EXERCISE: Strip out the pictures and transcribe the records that follow exactly.

[[ GIVEN DATA, beginning ]]

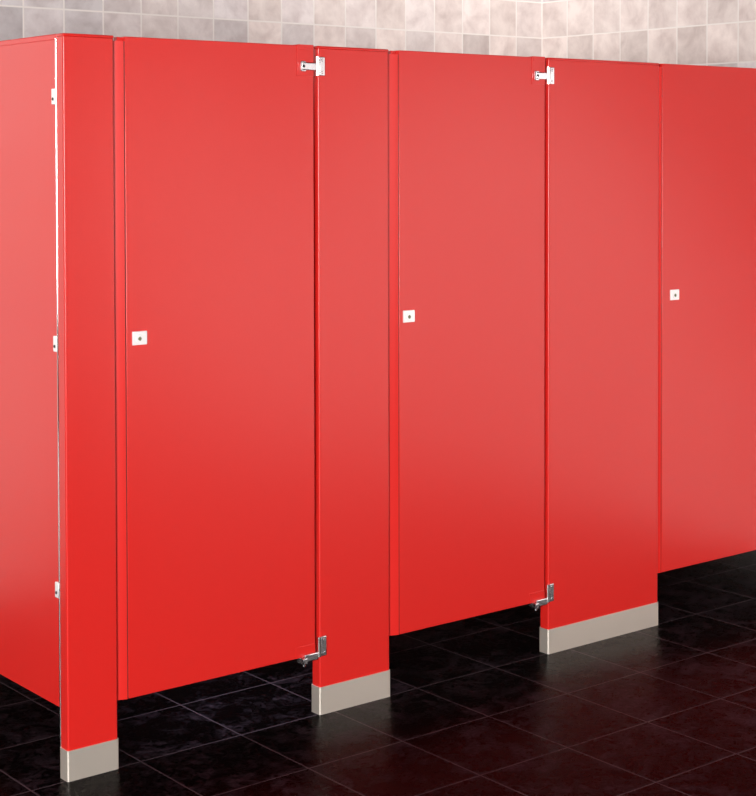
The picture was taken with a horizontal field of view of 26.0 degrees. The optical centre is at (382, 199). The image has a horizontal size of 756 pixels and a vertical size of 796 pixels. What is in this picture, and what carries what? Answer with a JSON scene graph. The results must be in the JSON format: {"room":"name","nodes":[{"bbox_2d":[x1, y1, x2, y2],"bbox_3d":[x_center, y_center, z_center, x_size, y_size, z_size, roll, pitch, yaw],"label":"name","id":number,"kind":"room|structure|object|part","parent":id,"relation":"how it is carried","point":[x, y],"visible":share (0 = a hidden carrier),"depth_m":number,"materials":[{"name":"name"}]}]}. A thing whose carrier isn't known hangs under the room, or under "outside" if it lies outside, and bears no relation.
{"room":"public restroom","nodes":[
{"label":"public restroom","id":0,"kind":"room"},
{"bbox_2d":[0,0,541,56],"bbox_3d":[-1.824,-0.096,5.090,6.384,2.906,0.060,-1,2,-39],"label":"wall","id":1,"kind":"structure","parent":0,"point":[484,27],"depth_m":6.26,"materials":[{"name":"tile"}]},
{"bbox_2d":[0,34,59,706],"bbox_3d":[-1.252,0.399,4.518,0.034,1.615,1.567,-1,2,-39],"label":"panel","id":2,"kind":"object","parent":1,"relation":"attached to","point":[29,561],"visible":0.89,"depth_m":4.03,"materials":[{"name":"red plastic"}]},
{"bbox_3d":[-1.252,-0.400,4.499,0.028,0.015,1.567,-1,2,-39],"label":"moulding","id":3,"kind":"part","parent":2,"relation":"part of","materials":[{"name":"red plastic"}]},
{"bbox_2d":[0,550,755,795],"bbox_3d":[1.333,1.484,1.131,6.604,0.060,10.287,-1,2,-39],"label":"floor","id":4,"kind":"structure","parent":0,"point":[474,706],"depth_m":4.32,"materials":[{"name":"black stone"}]},
{"bbox_2d":[55,33,118,781],"bbox_3d":[-0.708,0.496,3.925,0.140,1.778,0.042,-1,2,-39],"label":"pilaster","id":5,"kind":"object","parent":4,"relation":"on","point":[84,123],"visible":1,"depth_m":3.90,"materials":[{"name":"red plastic"}]},
{"bbox_2d":[312,46,389,714],"bbox_3d":[-0.086,0.482,4.416,0.251,1.778,0.047,-1,2,-39],"label":"pilaster","id":6,"kind":"object","parent":4,"relation":"on","point":[351,668],"visible":0.98,"depth_m":4.40,"materials":[{"name":"red plastic"}]},
{"bbox_2d":[113,37,317,699],"bbox_3d":[-0.416,0.418,4.145,0.598,1.637,0.040,-1,2,-39],"label":"door","id":7,"kind":"structure","parent":6,"relation":"attached to","point":[214,155],"depth_m":4.12,"materials":[{"name":"red plastic"}]},
{"bbox_3d":[-0.641,0.414,3.972,0.031,1.612,0.029,-1,2,-39],"label":"edge moulding","id":8,"kind":"part","parent":7,"relation":"part of","materials":[{"name":"red plastic"}]},
{"bbox_3d":[-0.592,0.339,3.989,0.041,0.034,0.005,-1,2,-39],"label":"latch plate","id":9,"kind":"part","parent":7,"relation":"part of","materials":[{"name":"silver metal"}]},
{"bbox_3d":[-0.197,1.214,4.332,0.050,0.026,0.030,-1,2,-39],"label":"hinge arm","id":10,"kind":"part","parent":7,"relation":"part of","materials":[{"name":"silver metal"}]},
{"bbox_3d":[-0.194,-0.348,4.285,0.050,0.027,0.009,-1,2,-39],"label":"hinge arm","id":11,"kind":"part","parent":7,"relation":"part of","materials":[{"name":"silver metal"}]},
{"bbox_2d":[539,57,658,653],"bbox_3d":[0.670,0.465,5.020,0.496,1.778,0.047,-1,2,-39],"label":"pilaster","id":12,"kind":"object","parent":4,"relation":"on","point":[602,116],"visible":0.98,"depth_m":5.00,"materials":[{"name":"red plastic"}]},
{"bbox_2d":[388,50,547,635],"bbox_3d":[0.246,0.403,4.673,0.596,1.637,0.040,-1,2,-39],"label":"door","id":13,"kind":"structure","parent":12,"relation":"attached to","point":[466,132],"depth_m":4.66,"materials":[{"name":"red plastic"}]},
{"bbox_3d":[0.024,0.399,4.503,0.037,1.612,0.029,-1,2,-39],"label":"edge moulding","id":14,"kind":"part","parent":13,"relation":"part of","materials":[{"name":"red plastic"}]},
{"bbox_3d":[0.073,0.324,4.520,0.041,0.034,0.005,-1,2,-39],"label":"latch plate","id":15,"kind":"part","parent":13,"relation":"part of","materials":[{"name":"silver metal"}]},
{"bbox_3d":[0.464,1.199,4.860,0.050,0.026,0.030,-1,2,-39],"label":"hinge arm","id":16,"kind":"part","parent":13,"relation":"part of","materials":[{"name":"silver metal"}]},
{"bbox_3d":[0.467,-0.363,4.812,0.050,0.027,0.009,-1,2,-39],"label":"hinge arm","id":17,"kind":"part","parent":13,"relation":"part of","materials":[{"name":"silver metal"}]},
{"bbox_2d":[542,0,755,67],"bbox_3d":[3.083,-0.080,4.107,0.060,2.906,7.600,-1,2,-39],"label":"wall","id":18,"kind":"structure","parent":0,"point":[722,33],"depth_m":6.55,"materials":[{"name":"tile"}]},
{"bbox_3d":[1.614,0.444,5.772,0.183,1.778,0.047,-1,2,-39],"label":"pilaster","id":19,"kind":"object","parent":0,"visible":0},
{"bbox_2d":[657,64,755,572],"bbox_3d":[1.205,0.382,5.439,0.868,1.637,0.040,-1,2,-39],"label":"door","id":20,"kind":"structure","parent":19,"relation":"attached to","point":[707,136],"depth_m":5.30,"materials":[{"name":"red plastic"}]},
{"bbox_3d":[0.869,0.380,5.178,0.017,1.612,0.029,-1,2,-39],"label":"edge moulding","id":21,"kind":"part","parent":20,"relation":"part of","materials":[{"name":"red plastic"}]},
{"bbox_3d":[0.930,0.304,5.204,0.041,0.034,0.005,-1,2,-39],"label":"latch plate","id":22,"kind":"part","parent":20,"relation":"part of","materials":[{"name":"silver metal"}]}
]}

[[ GIVEN DATA, end ]]

ANSWER AREA:
The picture was taken with a horizontal field of view of 26.0 degrees. The optical centre is at (382, 199). The image has a horizontal size of 756 pixels and a vertical size of 796 pixels. What is in this picture, and what carries what? Answer with a JSON scene graph. The results must be in the JSON format: {"room":"name","nodes":[{"bbox_2d":[x1, y1, x2, y2],"bbox_3d":[x_center, y_center, z_center, x_size, y_size, z_size, roll, pitch, yaw],"label":"name","id":number,"kind":"room|structure|object|part","parent":id,"relation":"how it is carried","point":[x, y],"visible":share (0 = a hidden carrier),"depth_m":number,"materials":[{"name":"name"}]}]}. A thing whose carrier isn't known hangs under the room, or under "outside" if it lies outside, and bears no relation.
{"room":"public restroom","nodes":[
{"label":"public restroom","id":0,"kind":"room"},
{"bbox_2d":[0,0,541,56],"bbox_3d":[-1.824,-0.096,5.090,6.384,2.906,0.060,-1,2,-39],"label":"wall","id":1,"kind":"structure","parent":0,"point":[484,27],"depth_m":6.26,"materials":[{"name":"tile"}]},
{"bbox_2d":[0,34,59,706],"bbox_3d":[-1.252,0.399,4.518,0.034,1.615,1.567,-1,2,-39],"label":"panel","id":2,"kind":"object","parent":1,"relation":"attached to","point":[29,561],"visible":0.89,"depth_m":4.03,"materials":[{"name":"red plastic"}]},
{"bbox_3d":[-1.252,-0.400,4.499,0.028,0.015,1.567,-1,2,-39],"label":"moulding","id":3,"kind":"part","parent":2,"relation":"part of","materials":[{"name":"red plastic"}]},
{"bbox_2d":[0,550,755,795],"bbox_3d":[1.333,1.484,1.131,6.604,0.060,10.287,-1,2,-39],"label":"floor","id":4,"kind":"structure","parent":0,"point":[474,706],"depth_m":4.32,"materials":[{"name":"black stone"}]},
{"bbox_2d":[55,33,118,781],"bbox_3d":[-0.708,0.496,3.925,0.140,1.778,0.042,-1,2,-39],"label":"pilaster","id":5,"kind":"object","parent":4,"relation":"on","point":[84,123],"visible":1,"depth_m":3.90,"materials":[{"name":"red plastic"}]},
{"bbox_2d":[312,46,389,714],"bbox_3d":[-0.086,0.482,4.416,0.251,1.778,0.047,-1,2,-39],"label":"pilaster","id":6,"kind":"object","parent":4,"relation":"on","point":[351,668],"visible":0.98,"depth_m":4.40,"materials":[{"name":"red plastic"}]},
{"bbox_2d":[113,37,317,699],"bbox_3d":[-0.416,0.418,4.145,0.598,1.637,0.040,-1,2,-39],"label":"door","id":7,"kind":"structure","parent":6,"relation":"attached to","point":[214,155],"depth_m":4.12,"materials":[{"name":"red plastic"}]},
{"bbox_3d":[-0.641,0.414,3.972,0.031,1.612,0.029,-1,2,-39],"label":"edge moulding","id":8,"kind":"part","parent":7,"relation":"part of","materials":[{"name":"red plastic"}]},
{"bbox_3d":[-0.592,0.339,3.989,0.041,0.034,0.005,-1,2,-39],"label":"latch plate","id":9,"kind":"part","parent":7,"relation":"part of","materials":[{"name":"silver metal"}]},
{"bbox_3d":[-0.197,1.214,4.332,0.050,0.026,0.030,-1,2,-39],"label":"hinge arm","id":10,"kind":"part","parent":7,"relation":"part of","materials":[{"name":"silver metal"}]},
{"bbox_3d":[-0.194,-0.348,4.285,0.050,0.027,0.009,-1,2,-39],"label":"hinge arm","id":11,"kind":"part","parent":7,"relation":"part of","materials":[{"name":"silver metal"}]},
{"bbox_2d":[539,57,658,653],"bbox_3d":[0.670,0.465,5.020,0.496,1.778,0.047,-1,2,-39],"label":"pilaster","id":12,"kind":"object","parent":4,"relation":"on","point":[602,116],"visible":0.98,"depth_m":5.00,"materials":[{"name":"red plastic"}]},
{"bbox_2d":[388,50,547,635],"bbox_3d":[0.246,0.403,4.673,0.596,1.637,0.040,-1,2,-39],"label":"door","id":13,"kind":"structure","parent":12,"relation":"attached to","point":[466,132],"depth_m":4.66,"materials":[{"name":"red plastic"}]},
{"bbox_3d":[0.024,0.399,4.503,0.037,1.612,0.029,-1,2,-39],"label":"edge moulding","id":14,"kind":"part","parent":13,"relation":"part of","materials":[{"name":"red plastic"}]},
{"bbox_3d":[0.073,0.324,4.520,0.041,0.034,0.005,-1,2,-39],"label":"latch plate","id":15,"kind":"part","parent":13,"relation":"part of","materials":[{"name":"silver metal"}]},
{"bbox_3d":[0.464,1.199,4.860,0.050,0.026,0.030,-1,2,-39],"label":"hinge arm","id":16,"kind":"part","parent":13,"relation":"part of","materials":[{"name":"silver metal"}]},
{"bbox_3d":[0.467,-0.363,4.812,0.050,0.027,0.009,-1,2,-39],"label":"hinge arm","id":17,"kind":"part","parent":13,"relation":"part of","materials":[{"name":"silver metal"}]},
{"bbox_2d":[542,0,755,67],"bbox_3d":[3.083,-0.080,4.107,0.060,2.906,7.600,-1,2,-39],"label":"wall","id":18,"kind":"structure","parent":0,"point":[722,33],"depth_m":6.55,"materials":[{"name":"tile"}]},
{"bbox_3d":[1.614,0.444,5.772,0.183,1.778,0.047,-1,2,-39],"label":"pilaster","id":19,"kind":"object","parent":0,"visible":0},
{"bbox_2d":[657,64,755,572],"bbox_3d":[1.205,0.382,5.439,0.868,1.637,0.040,-1,2,-39],"label":"door","id":20,"kind":"structure","parent":19,"relation":"attached to","point":[707,136],"depth_m":5.30,"materials":[{"name":"red plastic"}]},
{"bbox_3d":[0.869,0.380,5.178,0.017,1.612,0.029,-1,2,-39],"label":"edge moulding","id":21,"kind":"part","parent":20,"relation":"part of","materials":[{"name":"red plastic"}]},
{"bbox_3d":[0.930,0.304,5.204,0.041,0.034,0.005,-1,2,-39],"label":"latch plate","id":22,"kind":"part","parent":20,"relation":"part of","materials":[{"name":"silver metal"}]}
]}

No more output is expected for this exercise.